> TASK BRIEF
The answer must consist of every line from the data that holds the string "spin".

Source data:
|---|
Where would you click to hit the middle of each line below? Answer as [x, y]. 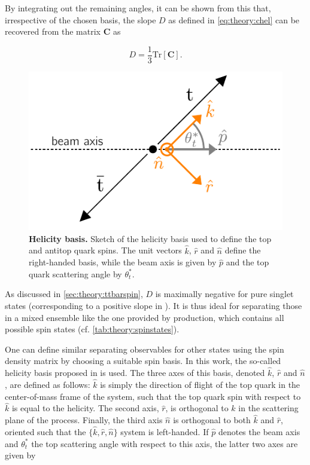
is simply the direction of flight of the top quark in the [200, 384]
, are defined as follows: [48, 384]
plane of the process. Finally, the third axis [84, 420]
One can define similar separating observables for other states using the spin [145, 349]
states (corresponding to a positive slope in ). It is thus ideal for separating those [154, 305]
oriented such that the [45, 431]
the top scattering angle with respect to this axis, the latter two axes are [165, 443]
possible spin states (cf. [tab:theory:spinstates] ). [92, 329]
|---|
> ANSWER BOX
One can define similar separating observables for other states using the spin [145, 349]
possible spin states (cf. [tab:theory:spinstates] ). [92, 329]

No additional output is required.